*** Begin section ***

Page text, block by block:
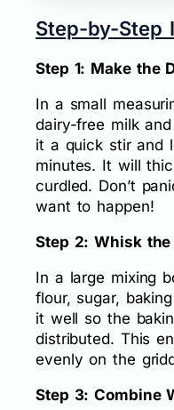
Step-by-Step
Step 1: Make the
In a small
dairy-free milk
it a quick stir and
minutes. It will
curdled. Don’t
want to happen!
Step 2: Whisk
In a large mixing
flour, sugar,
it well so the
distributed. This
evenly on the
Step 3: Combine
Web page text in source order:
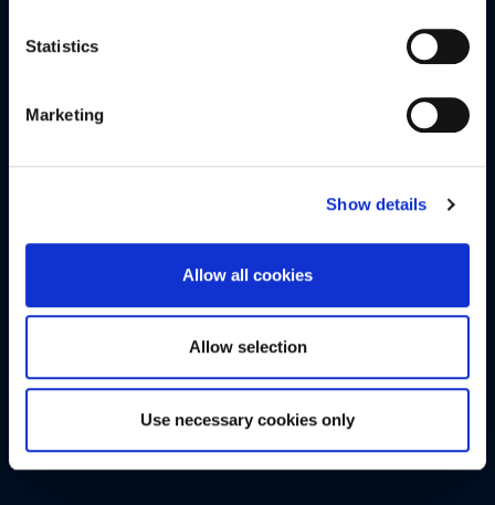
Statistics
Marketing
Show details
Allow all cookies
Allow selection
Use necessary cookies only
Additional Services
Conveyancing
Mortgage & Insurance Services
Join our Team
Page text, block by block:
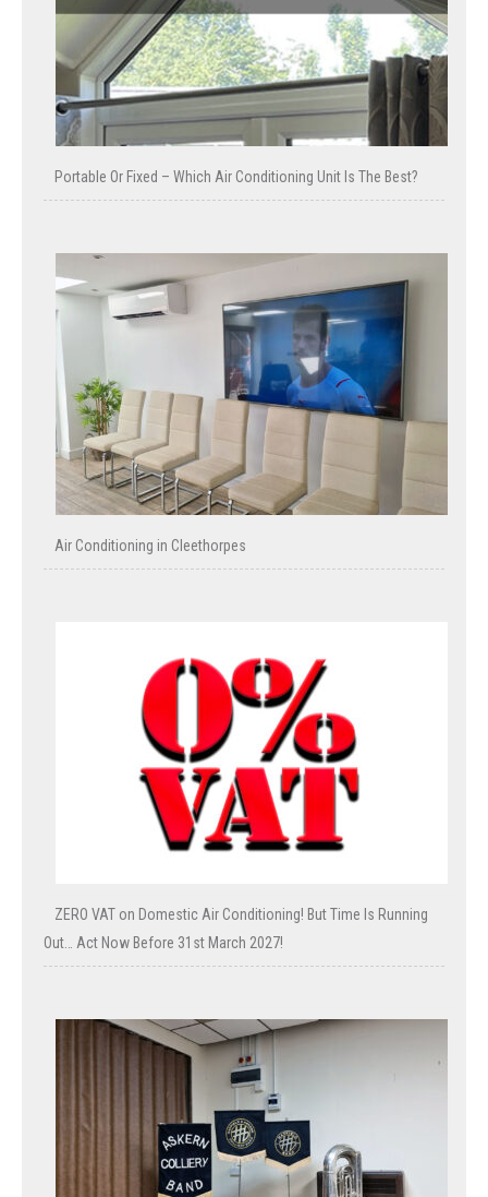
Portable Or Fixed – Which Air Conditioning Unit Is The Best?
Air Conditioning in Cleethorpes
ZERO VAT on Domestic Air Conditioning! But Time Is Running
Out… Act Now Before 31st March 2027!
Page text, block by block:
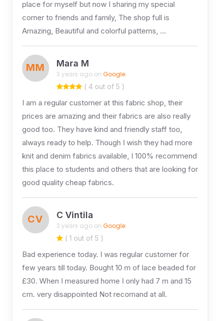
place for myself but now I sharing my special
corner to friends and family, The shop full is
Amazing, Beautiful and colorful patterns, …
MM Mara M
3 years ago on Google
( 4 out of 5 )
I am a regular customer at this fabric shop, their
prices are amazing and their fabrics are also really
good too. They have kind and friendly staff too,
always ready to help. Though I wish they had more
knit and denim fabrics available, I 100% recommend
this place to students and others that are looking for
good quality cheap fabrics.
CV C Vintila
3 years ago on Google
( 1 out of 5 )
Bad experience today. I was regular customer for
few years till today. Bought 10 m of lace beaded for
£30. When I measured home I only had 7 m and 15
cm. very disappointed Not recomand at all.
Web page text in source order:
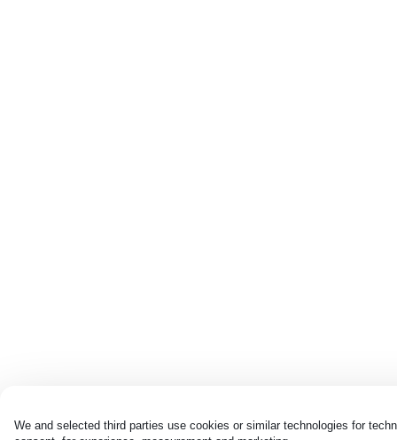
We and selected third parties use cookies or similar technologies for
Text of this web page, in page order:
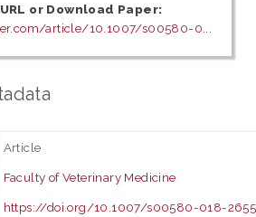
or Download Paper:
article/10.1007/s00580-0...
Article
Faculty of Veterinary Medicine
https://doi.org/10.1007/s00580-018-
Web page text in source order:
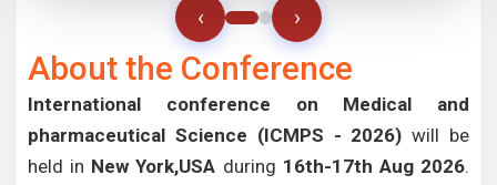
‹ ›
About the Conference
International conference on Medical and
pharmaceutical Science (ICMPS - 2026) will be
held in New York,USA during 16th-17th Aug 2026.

*** End section ***

● **Task instructions**: Tally the lines in the records that hold the word "their". Give only the total.

● **Solved exercise**: 2